Sentjurc M, Mason R P
National Institute of Environmental Health Sciences, National Institutes of Health, Laboratory of Molecular Biophysics, Research Triangle Park, NC 27709.
Free Radic Biol Med. 1992;13(2):151-60. doi: 10.1016/0891-5849(92)90077-t.
In vivo spin trapping of radical metabolites has become a promising tool in understanding and predicting toxicities caused by different xenobiotics. However, in biological systems radical adducts can be reduced to electron paramagnetic resonance (EPR)-silent hydroxylamines. To overcome this difficulty, different procedures for reoxidation of the reduced radical adducts were systematically investigated and some metabolic inhibitors of nitroxide reduction were tested. As a test system, carbon tetrachloride (CCl4), a known hepatotoxic substance, was used. CCl4 is metabolized by liver to .CCl3 and, in the presence of the spin trap phenyl N-t-butylnitrone (PBN), forms the PBN/.CCl3 and PBN/.CO2- radical adducts. These radical adducts were measured in the bile using electron paramagnetic resonance after administration of CCl4 and PBN to the rat. We have shown that these radical adducts were reduced to the corresponding hydroxylamines in vivo, since immediately after the collection of bile only traces of the radical adducts could be detected, but after oxidation by different procedures such as bubbling with oxygen, addition of mild oxidant potassium ferricyanide or autoxidation the EPR spectra intensity increases, indicating that the hydroxylamines had been re-oxidized back to nitroxides.
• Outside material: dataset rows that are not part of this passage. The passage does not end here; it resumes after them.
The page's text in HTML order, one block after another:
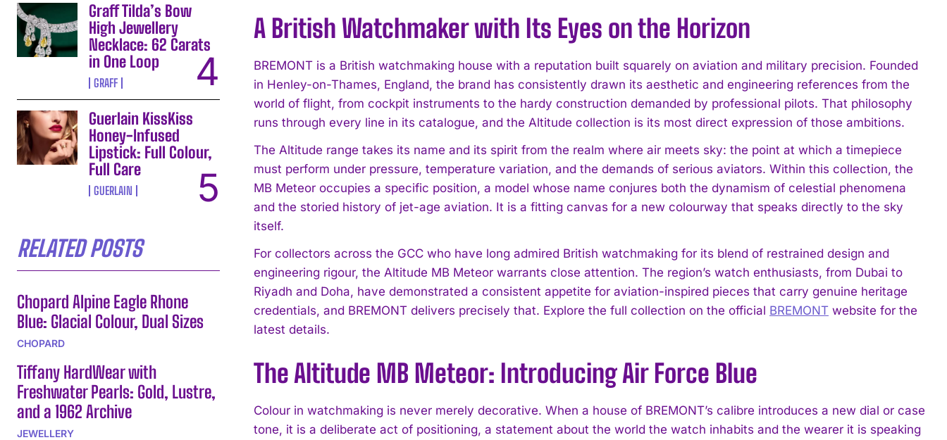
Graff Tilda’s Bow
High Jewellery
Necklace: 62 Carats
in One Loop
GRAFF
Guerlain KissKiss
Honey-Infused
Lipstick: Full Colour,
Full Care
GUERLAIN
RELATED POSTS
Chopard Alpine Eagle Rhone
Blue: Glacial Colour, Dual Sizes
CHOPARD
Tiffany HardWear with
Freshwater Pearls: Gold, Lustre,
and a 1962 Archive
JEWELLERY
A British Watchmaker with Its Eyes on the Horizon
BREMONT is a British watchmaking house with a reputation built squarely on aviation and military precision. Founded
in Henley-on-Thames, England, the brand has consistently drawn its aesthetic and engineering references from the
world of flight, from cockpit instruments to the hardy construction demanded by professional pilots. That philosophy
runs through every line in its catalogue, and the Altitude collection is its most direct expression of those ambitions.
The Altitude range takes its name and its spirit from the realm where air meets sky: the point at which a timepiece
must perform under pressure, temperature variation, and the demands of serious aviators. Within this collection, the
MB Meteor occupies a specific position, a model whose name conjures both the dynamism of celestial phenomena
and the storied history of jet-age aviation. It is a fitting canvas for a new colourway that speaks directly to the sky
itself.
For collectors across the GCC who have long admired British watchmaking for its blend of restrained design and
engineering rigour, the Altitude MB Meteor warrants close attention. The region’s watch enthusiasts, from Dubai to
Riyadh and Doha, have demonstrated a consistent appetite for aviation-inspired pieces that carry genuine heritage
credentials, and BREMONT delivers precisely that. Explore the full collection on the official BREMONT website for the
latest details.
The Altitude MB Meteor: Introducing Air Force Blue
Colour in watchmaking is never merely decorative. When a house of BREMONT’s calibre introduces a new dial or case
tone, it is a deliberate act of positioning, a statement about the world the watch inhabits and the wearer it is speaking

The collection of bile into plastic Eppendorf tubes containing the sulfhydryl reagent N-ethylmaleimide (NEM) or the enzyme ascorbate oxidase did not increase the intensity of the spectra significantly, demonstrating that neither reduction by reduced glutathione (GSH) nor ascorbic acid occurred ex vivo. However in the presence of NEM faster re-oxidation was observed. A new radical adduct that was not observed previously in any in vivo experiment and which exhibited 13C hyperfine coupling was detected when the rats were injected with 13CCl4. We have proven that this is the same adduct detected previously in vitro in microsomal incubations of CCl4, PBN, GSH, and reduced nicotinamide adenine dinucleotide phosphate (NADPH). As a general rule, we have shown that a variety of oxidation procedures should be tried to detect the different radical adducts which are otherwise not observable due to the in vivo reduction of radical adducts.
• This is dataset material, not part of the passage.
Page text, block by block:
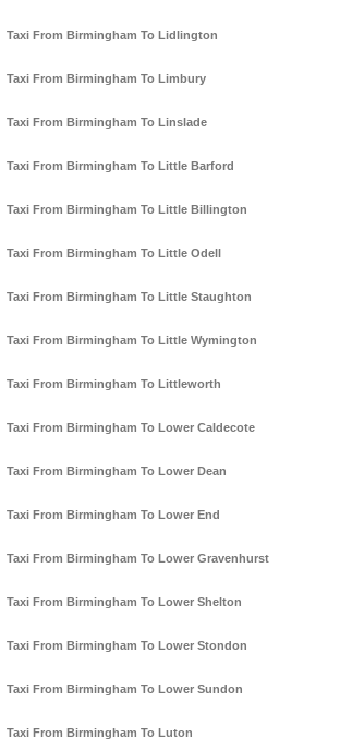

体内自由基代谢物的自旋捕获已成为理解和预测不同外源性物质所致毒性的一种有前景的工具。然而,在生物系统中,自由基加合物可被还原为电子顺磁共振(EPR)沉默的羟胺。为克服这一困难,系统研究了还原自由基加合物的不同再氧化程序,并测试了一些氮氧化物还原的代谢抑制剂。作为测试系统,使用了已知的肝毒性物质四氯化碳(CCl4)。CCl4在肝脏中代谢为·CCl3,在自旋捕获剂苯基N-叔丁基硝酮(PBN)存在下,形成PBN/·CCl3和PBN/·CO2-自由基加合物。在给大鼠注射CCl4和PBN后,使用电子顺磁共振在胆汁中测量这些自由基加合物。我们已表明,这些自由基加合物在体内被还原为相应的羟胺,因为在收集胆汁后立即只能检测到痕量的自由基加合物,但在用不同程序氧化后,如用氧气鼓泡、添加温和氧化剂铁氰化钾或自氧化,EPR光谱强度增加,表明羟胺已被重新氧化为氮氧化物。将胆汁收集到含有巯基试剂N-乙基马来酰亚胺(NEM)或酶抗坏血酸氧化酶的塑料Eppendorf管中,并未显著增加光谱强度,这表明在体外既未发生由还原型谷胱甘肽(GSH)介导的还原,也未发生由抗坏血酸介导的还原。然而,在NEM存在下,观察到更快的再氧化。当给大鼠注射13CCl4时,检测到一种以前在任何体内实验中均未观察到且表现出13C超精细偶合的新自由基加合物。我们已证明,这与先前在CCl4、PBN、GSH和还原型烟酰胺腺嘌呤二核苷酸磷酸(NADPH)的微粒体孵育体外实验中检测到的加合物相同。一般来说,我们已表明,应尝试多种氧化程序以检测不同的自由基加合物,否则由于自由基加合物在体内的还原,这些加合物将无法观察到。